This discussion has been archived. No new comments can be posted.

New Worm Morto Using RDP To Infect Windows PCs

Comments Filter:
  • by jhoegl ( 638955 ) on Sunday August 28, 2011 @12:51PM (#37234952)
    A lot of IT uses RDP to access servers remotely. Terminal Services is also used heavily by companies.

    So I was wondering when someone would find and then use an exploit against them. It was only a matter of time :(.

    The good news is the damage may be minimal as it seems to only effect 2k3 R2 servers, at least that is what is reported. It may be all of 2k3 or all 2k3/2k8.
    • Re:Finally (Score:5, Informative)

      by jhoegl ( 638955 ) on Sunday August 28, 2011 @12:55PM (#37234984)
      Hmmmm, after reading the article, I do not see any actual exploit being used and it is required that the server or account that was seemingly brute forced (only possible way) is required to have some GPO allowances such as root C or D drive access, the execute permissions on that drive.
      • Re:Finally (Score:4, Informative)

        by jhoegl ( 638955 ) on Sunday August 28, 2011 @01:00PM (#37235010)
        Yup, brute force... From a post in the linked thread

        And in my current knowledge, if you get infected, it means you have way too EASY PASSWORD.- Meitzi

        • Re:Finally (Score:4, Informative)

          by jhoegl ( 638955 ) on Sunday August 28, 2011 @01:02PM (#37235030)
          • Re:Finally (Score:5, Interesting)

            by jhoegl ( 638955 ) on Sunday August 28, 2011 @01:04PM (#37235052)
            Finally finally... LOL

            If you get hacked, you deserve it.

            Compromising Remote Desktop connections on a network: Port 3389 (RDP)
            Worm:Win32/Morto.A cycles through IP addresses on the affected computer's subnet and attempts to connect to located systems as administrator using passwords from the following list:

            *1234
            0
            111
            123
            369
            1111
            12345
            111111
            123123
            123321
            123456
            168168
            520520
            654321
            666666
            888888
            1234567
            12345678
            123456789
            1234567890
            !@#$%^
            %u%
            %u%12
            1234qwer
            1q2w3e
            1qaz2wsx
            aaa
            abc123
            abcd1234
            admin
            admin123
            letmein
            pass
            password
            server
            test
            user

            • Lol, I love it.

              666666
              888888

              No....not 777777. They'll be expecting that.

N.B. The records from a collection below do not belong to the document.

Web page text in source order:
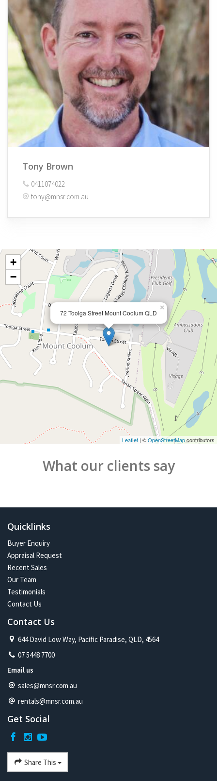
Tony Brown
0411074022
tony@mnsr.com.au
72 Toolga Street Mount Coolum QLD
×
+
−
Leaflet | ©OpenStreetMapcontributors
What our clients say
Quicklinks
Buyer Enquiry
Appraisal Request
Recent Sales
Our Team
Testimonials
Contact Us
Contact Us
644 David Low Way, Pacific Paradise, QLD, 4564
07 5448 7700
Email us
sales@mnsr.com.au
rentals@mnsr.com.au
Get Social
Share This
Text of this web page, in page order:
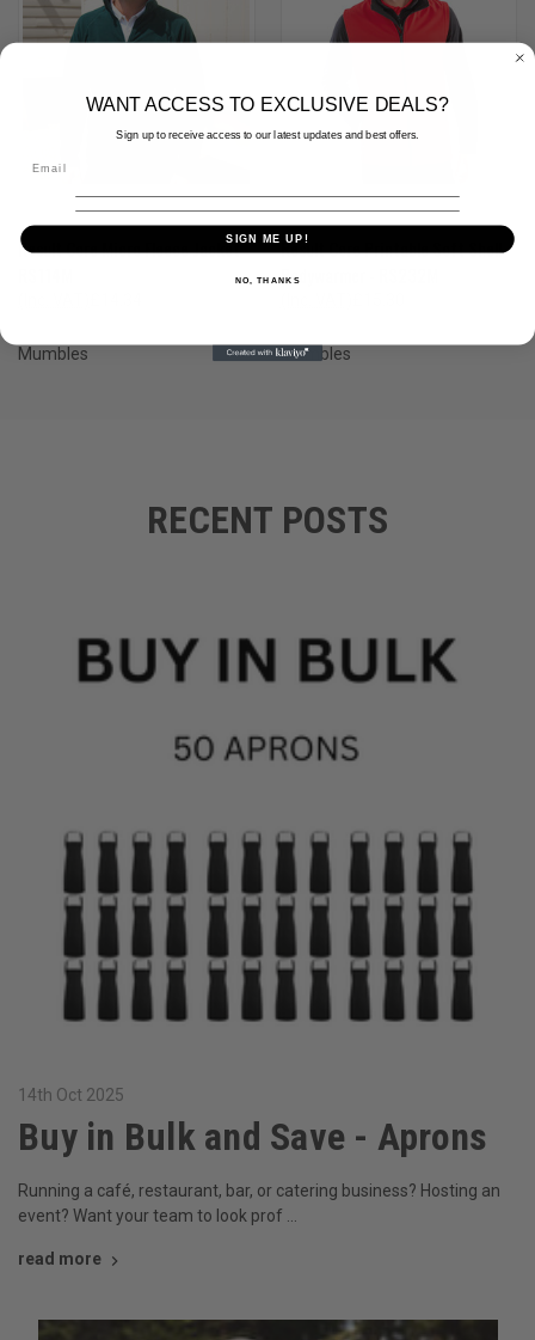
Result Core Micro Fleece Jacket -
Mumbles
Result Core Printable Soft Shell
Bodywarmer - RS232M
Mumbles
RECENT POSTS
14th Oct 2025
Buy in Bulk and Save - Aprons
Running a café, restaurant, bar, or catering business? Hosting an
event? Want your team to look prof …
read more
WANT ACCESS TO EXCLUSIVE DEALS?
Sign up to receive access to our latest updates and best offers.
SIGN ME UP!
NO, THANKS
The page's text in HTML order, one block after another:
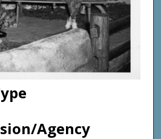
Agency
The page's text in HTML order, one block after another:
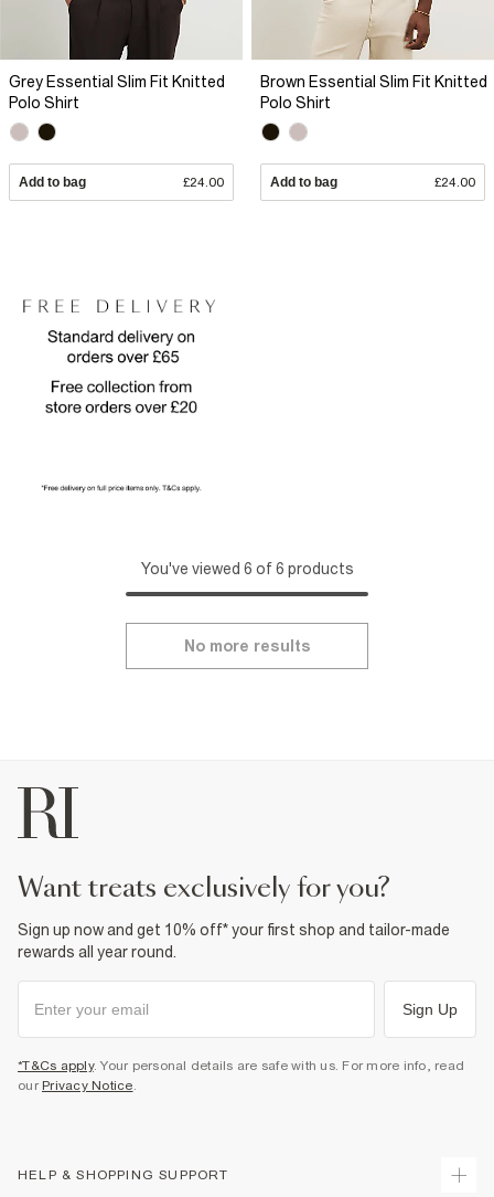
Grey Essential Slim Fit Knitted
Polo Shirt
Add to bag £24.00
Brown Essential Slim Fit Knitted
Polo Shirt
Add to bag £24.00
You've viewed 6 of 6 products
No more results
want treats exclusively for you?
Sign up now and get 10% off* your first shop and tailor-made
rewards all year round.
Sign Up
*T&Cs apply. Your personal details are safe with us. For more info, read
our Privacy Notice.
HELP & SHOPPING SUPPORT
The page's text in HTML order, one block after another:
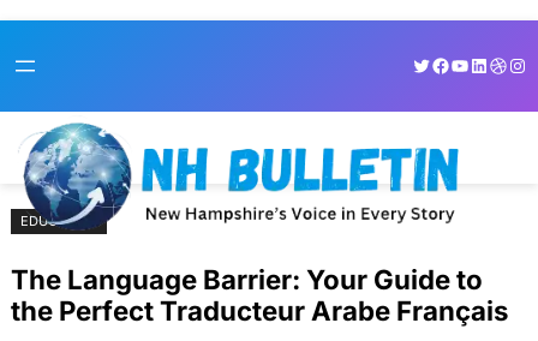
toto
Twitter
Facebook
YouTube
EDUCATION
The Language Barrier: Your Guide to
the Perfect Traducteur Arabe Français
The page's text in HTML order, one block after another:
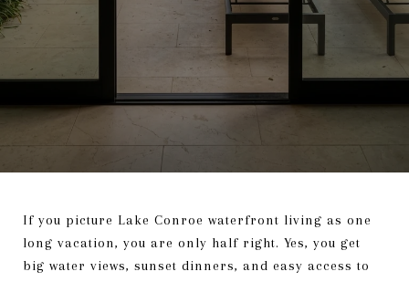
If you picture Lake Conroe waterfront living as one
long vacation, you are only half right. Yes, you get
big water views, sunset dinners, and easy access to
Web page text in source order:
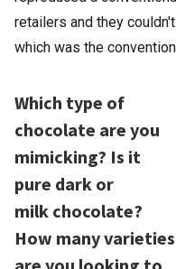
retailers and they
which was the
Which type of
chocolate are you
mimicking? Is it
pure dark or
milk chocolate?
How many varieties
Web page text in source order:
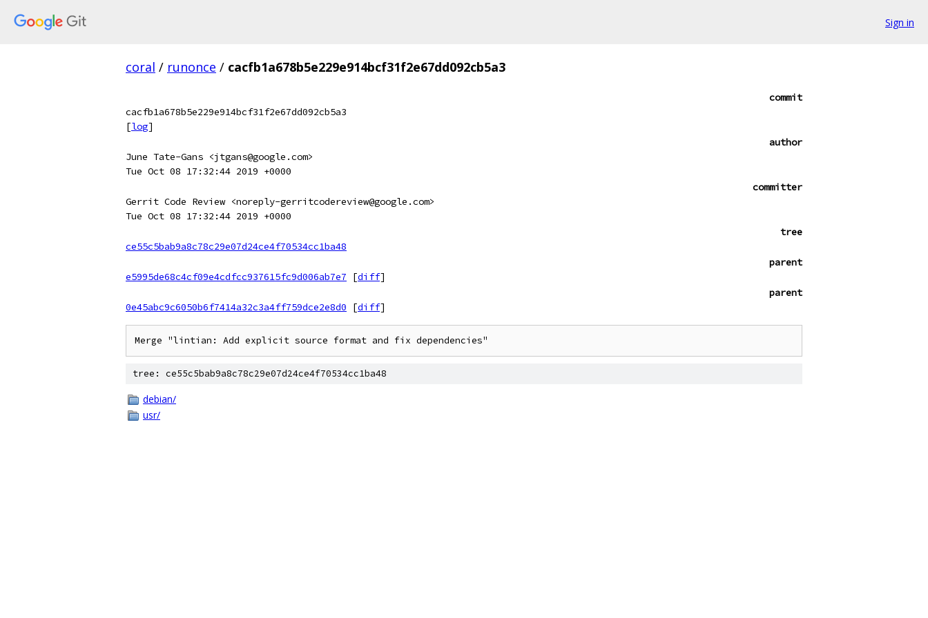
Sign in
coral / runonce / cacfb1a678b5e229e914bcf31f2e67dd092cb5a3
commit
cacfb1a678b5e229e914bcf31f2e67dd092cb5a3
[log]
author
June Tate-Gans <jtgans@google.com>
Tue Oct 08 17:32:44 2019 +0000
committer
Gerrit Code Review <noreply-gerritcodereview@google.com>
Tue Oct 08 17:32:44 2019 +0000
tree
ce55c5bab9a8c78c29e07d24ce4f70534cc1ba48
parent
e5995de68c4cf09e4cdfcc937615fc9d006ab7e7
[diff]
parent
0e45abc9c6050b6f7414a32c3a4ff759dce2e8d0
[diff]
Merge "lintian: Add explicit source format and fix dependencies"
tree: ce55c5bab9a8c78c29e07d24ce4f70534cc1ba48
debian/
usr/
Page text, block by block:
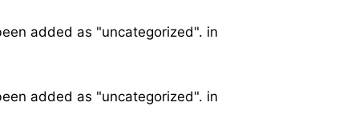
added as "uncategorized". in
added as "uncategorized". in
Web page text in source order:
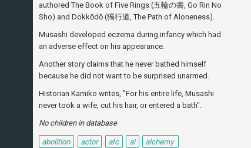
authored The Book of Five Rings (五輪の書, Go Rin No
Sho) and Dokkōdō (獨行道, The Path of Aloneness).
Musashi developed eczema during infancy which had
an adverse effect on his appearance.
Another story claims that he never bathed himself
because he did not want to be surprised unarmed.
Historian Kamiko writes, "For his entire life, Musashi
never took a wife, cut his hair, or entered a bath".
No children in database
abolition actor afc ai
alchemy
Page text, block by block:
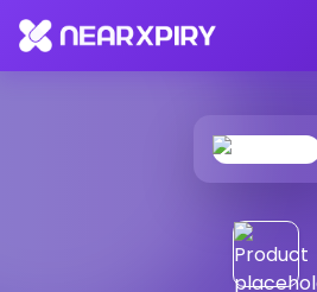
Home Products Product Details
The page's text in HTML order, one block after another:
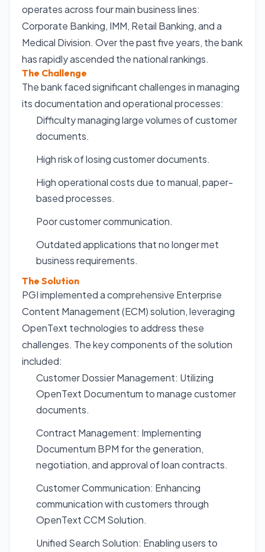
operates across four main business lines:
Corporate Banking, IMM, Retail Banking, and a
Medical Division. Over the past five years, the bank
has rapidly ascended the national rankings.
The Challenge
The bank faced significant challenges in managing
its documentation and operational processes:
Difficulty managing large volumes of customer
documents.
High risk of losing customer documents.
High operational costs due to manual, paper-
based processes.
Poor customer communication.
Outdated applications that no longer met
business requirements.
The Solution
PGI implemented a comprehensive Enterprise
Content Management (ECM) solution, leveraging
OpenText technologies to address these
challenges. The key components of the solution
included:
Customer Dossier Management: Utilizing
OpenText Documentum to manage customer
documents.
Contract Management: Implementing
Documentum BPM for the generation,
negotiation, and approval of loan contracts.
Customer Communication: Enhancing
communication with customers through
OpenText CCM Solution.
Unified Search Solution: Enabling users to
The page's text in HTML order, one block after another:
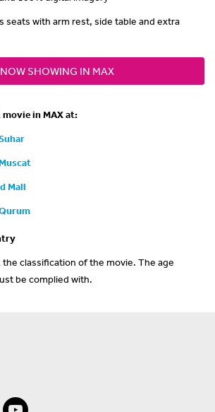
seats with arm rest, side table and extra
NOW SHOWING IN MAX
in MAX at:
Mall
the classification of the movie. The age
be complied with.
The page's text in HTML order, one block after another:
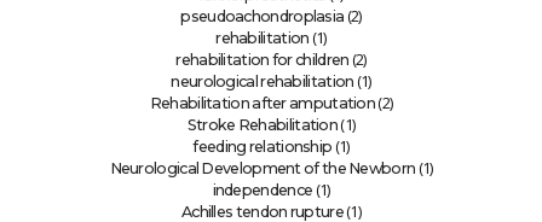
pseudoachondroplasia (2)
rehabilitation (1)
rehabilitation for children (2)
neurological rehabilitation (1)
Rehabilitation after amputation (2)
Stroke Rehabilitation (1)
feeding relationship (1)
Neurological Development of the Newborn (1)
independence (1)
Achilles tendon rupture(1)
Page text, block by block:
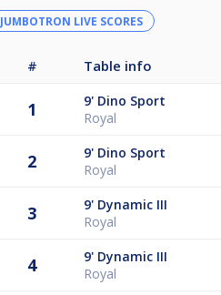
JUMBOTRON LIVE SCORES
# Table info
1 9' Dino Sport
Royal
2 9' Dino Sport
Royal
3 9' Dynamic III
Royal
4 9' Dynamic III
Royal
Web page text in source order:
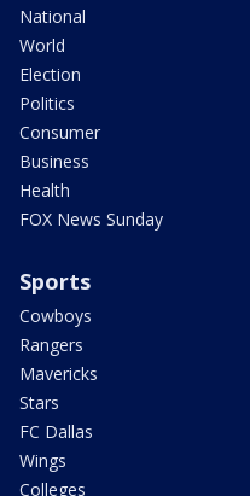
National
World
Election
Politics
Consumer
Business
Health
FOX News Sunday
Sports
Cowboys
Rangers
Mavericks
Stars
FC Dallas
Wings
Colleges
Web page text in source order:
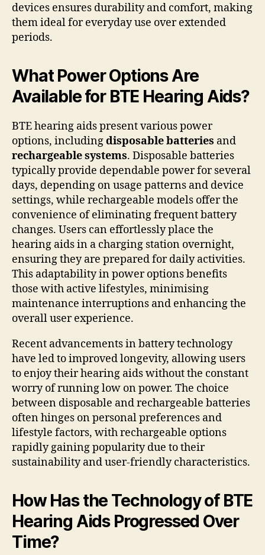
devices ensures durability and comfort, making
them ideal for everyday use over extended
periods.
What Power Options Are
Available for BTE Hearing Aids?
BTE hearing aids present various power
options, includingdisposable batteries and
rechargeable systems. Disposable batteries
typically provide dependable power for several
days, depending on usage patterns and device
settings, while rechargeable models offer the
convenience of eliminating frequent battery
changes. Users can effortlessly place the
hearing aids in a charging station overnight,
ensuring they are prepared for daily activities.
This adaptability in power options benefits
those with active lifestyles, minimising
maintenance interruptions and enhancing the
overall user experience.
Recent advancements in battery technology
have led to improved longevity, allowing users
to enjoy their hearing aids without the constant
worry of running low on power. The choice
between disposable and rechargeable batteries
often hinges on personal preferences and
lifestyle factors, with rechargeable options
rapidly gaining popularity due to their
sustainability and user-friendly characteristics.
How Has the Technology of BTE
Hearing Aids Progressed Over
Time?
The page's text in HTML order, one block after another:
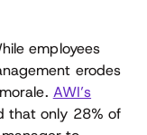
employees
erodes
AWI’s
that only 28% of
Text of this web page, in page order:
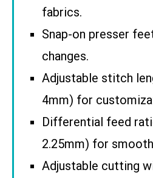
fabrics.
Snap-on presser
changes.
Adjustable stitch
4mm) for
Differential feed
2.25mm) for
Adjustable cutting
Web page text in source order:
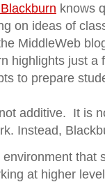
knows
on ideas of
MiddleWeb
highlights just a
to prepare
additive. It is
Instead,
environment that
at higher
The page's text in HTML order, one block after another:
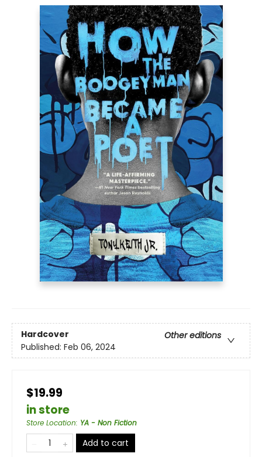
Hardcover
Other editions
Published: Feb 06, 2024
$19.99
in store
Store Location: YA - Non Fiction
Add to cart
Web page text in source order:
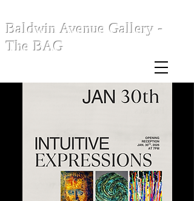
Baldwin Avenue Gallery -
The BAG
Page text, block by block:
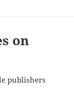
on
publishers
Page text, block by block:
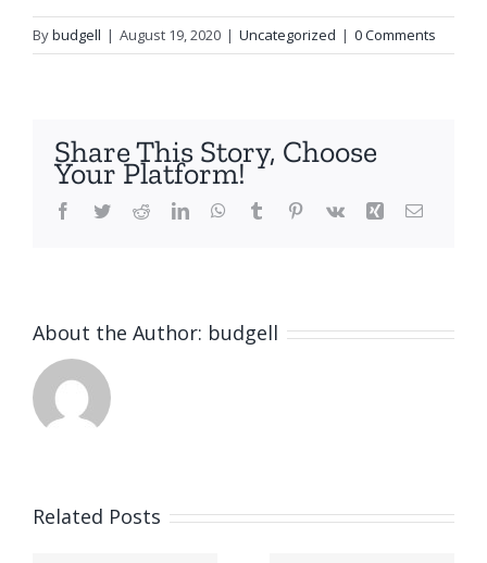
Bybudgell | August 19, 2020 | Uncategorized | 0 Comments
Share This Story, Choose
Your Platform!
Facebook
TwitterRedditLinkedInWhatsApp
Tumblr Pinterest
Vk Xing Email
About the Author: budgell
Related PostsSafety NL
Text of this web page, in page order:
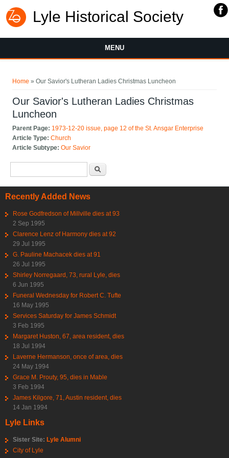
Lyle Historical Society
MENU
Home » Our Savior's Lutheran Ladies Christmas Luncheon
Our Savior's Lutheran Ladies Christmas
Luncheon
Parent Page: 1973-12-20 issue, page 12 of the St. Ansgar Enterprise
Article Type:Church
Article Subtype:Our Savior
Recently Added News
Rose Godfredson of Millville dies at 93
2 Sep 1995
Clarence Lenz of Harmony dies at 92
29 Jul 1995
G. Pauline Machacek dies at 91
26 Jul 1995
Shirley Norregaard, 73, rural Lyle, dies
6 Jun 1995
Funeral Wednesday for Robert C. Tufte
16 May 1995
Services Saturday for James Schmidt
3 Feb 1995
Margaret Huston, 67, area resident, dies
18 Jul 1994
Laverne Hermanson, once of area, dies
24 May 1994
Grace M. Prouty, 95, dies in Mable
3 Feb 1994
James Kilgore, 71, Austin resident, dies
14 Jan 1994
Lyle Links
Sister Site: Lyle Alumni
City of Lyle
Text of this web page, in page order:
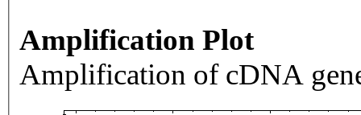
Amplification Plot
Amplification of cDNA
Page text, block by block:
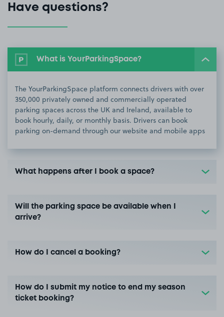
Have questions?
What is YourParkingSpace?
The YourParkingSpace platform connects drivers with over
350,000 privately owned and commercially operated
parking spaces across the UK and Ireland, available to
book hourly, daily, or monthly basis. Drivers can book
parking on-demand through our website and mobile apps
What happens after I book a space?
Will the parking space be available when I
arrive?
How do I cancel a booking?
How do I submit my notice to end my season
ticket booking?
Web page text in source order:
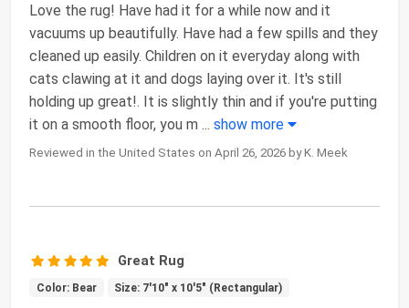
Love the rug! Have had it for a while now and it
vacuums up beautifully. Have had a few spills and they
cleaned up easily. Children on it everyday along with
cats clawing at it and dogs laying over it. It's still
holding up great!. It is slightly thin and if you're putting
it on a smooth floor, you m ... show more
Reviewed in the United States on April 26, 2026 by K. Meek
Great Rug
Color: Bear Size: 7'10" x 10'5" (Rectangular)
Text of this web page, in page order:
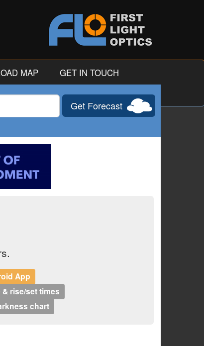
MAP GET IN TOUCH
Get Forecast
App
rise/set times
chart
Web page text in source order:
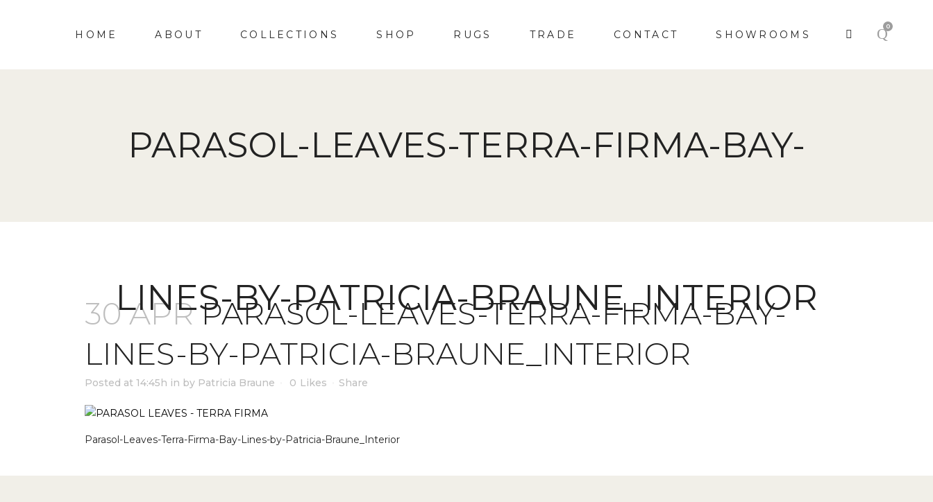
0
HOME ABOUT COLLECTIONS SHOP RUGS TRADE CONTACT SHOWROOMS
PARASOL-LEAVES-TERRA-FIRMA-BAY-
LINES-BY-PATRICIA-BRAUNE_INTERIOR
30 APRPARASOL-LEAVES-TERRA-FIRMA-BAY-
LINES-BY-PATRICIA-BRAUNE_INTERIOR
Posted at 14:45h in by Patricia Braune 0 Likes Share
Parasol-Leaves-Terra-Firma-Bay-Lines-by-Patricia-Braune_Interior
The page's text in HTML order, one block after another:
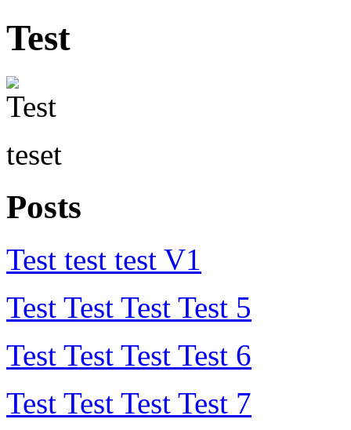
Test
teset
Posts
Test test test V1
Test Test Test Test 5
Test Test Test Test 6
Test Test Test Test 7
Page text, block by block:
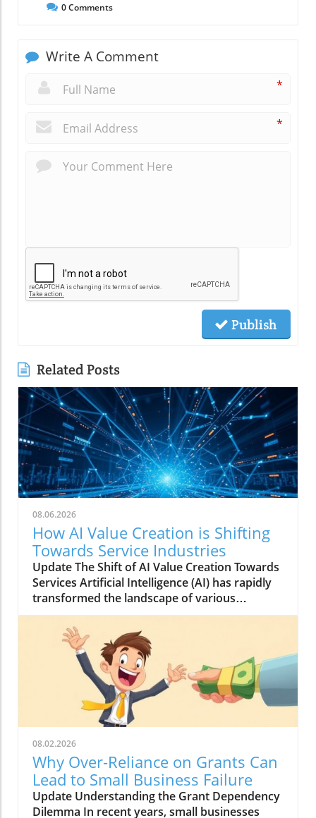
0Comments
Write A Comment
*
*
Publish
Related Posts
08.06.2026
How AI Value Creation is Shifting
Towards Service Industries
Update The Shift of AI Value Creation Towards
Services Artificial Intelligence (AI) has rapidly
transformed the landscape of various
industries, and today, its most significant
contributions are being recognized in the
services sector. This considerable shift toward
AI services indicates not only a technological
evolution but also opens various avenues for
businesses striving for innovation. With its
ability to automate tasks, personalize
experiences, and enhance operational
efficiency, AI is redefining how companies
interact with customers and manage internal
processes. Understanding AI's Role in Service
Industries AI's impact on service industries
can be boiled down to a few crucial functions.
08.02.2026
Why Over-Reliance on Grants Can
Lead to Small Business Failure
Update Understanding the Grant Dependency
Dilemma In recent years, small businesses
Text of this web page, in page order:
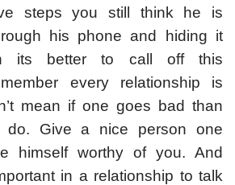
steps you still think he is
his phone and hiding it
its better to call off this
every relationship is
mean if one goes bad than
do. Give a nice person one
himself worthy of you. And
in a relationship to talk
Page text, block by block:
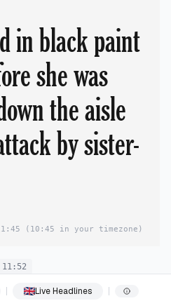
in black paint
she was
the aisle
by sister-
(10:45 in your timezone)
11:52
Live Headlines
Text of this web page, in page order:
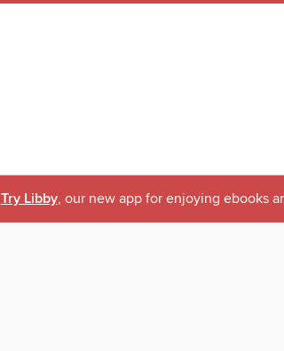
Try Libby, our new app for enjoying ebooks
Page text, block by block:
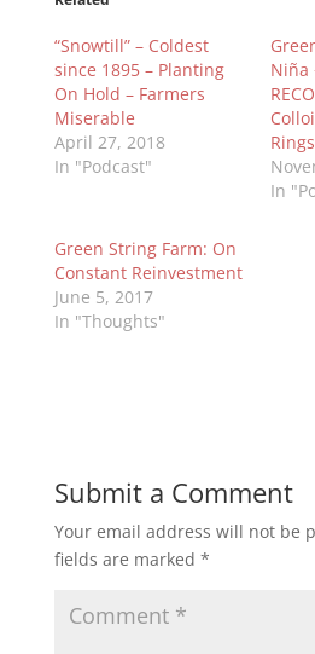
“Snowtill” – Coldest
since 1895 – Planting
On Hold – Farmers
Miserable
April 27, 2018
In "Podcast"
Niña
In
Green String Farm: On
Constant Reinvestment
June 5, 2017
In "Thoughts"
Submit a Comment
Your email address will not be
fields are marked *
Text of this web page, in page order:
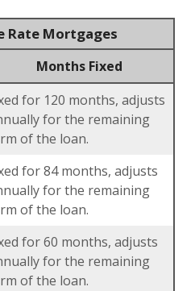
Rate Mortgages
Months Fixed
for 120 months, adjusts
for the remaining
of the loan.
for 84 months, adjusts
for the remaining
of the loan.
for 60 months, adjusts
for the remaining
of the loan.
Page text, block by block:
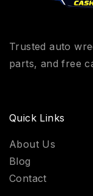
Trusted auto
parts, and free
Quick Links
About Us
Blog
Contact
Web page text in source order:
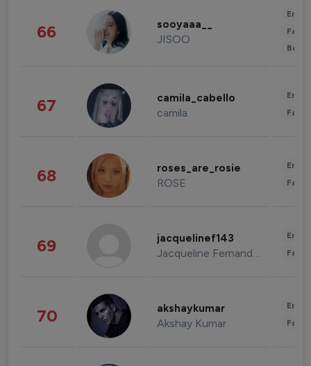
66 sooyaaa__
JISOO
67 camila_cabello
camila
68 roses_are_rosie
ROSE
69 jacquelinef143
Jacqueline Fernandez
70 akshaykumar
Akshay Kumar

              Come on, it's Two Thousand Fucking Eleven. We still have people setting local admin passwords to "admin" and 123?

              • We still have people setting local admin passwords to "admin" and 123?

                There's more of them than those with reasonable passwords. I'm not counting those with medium strength [xkcd.com] in either group.

                Seriously, "common sense" is not so common nowadays. And from what I see, the quality of passwords is actually going down.

              • If we haven't wiped ourselves out by the year 10,000, there will still be people using passwords like that. Even the equivalent to today's "security experts" will be caught now and then with idiotic passwords.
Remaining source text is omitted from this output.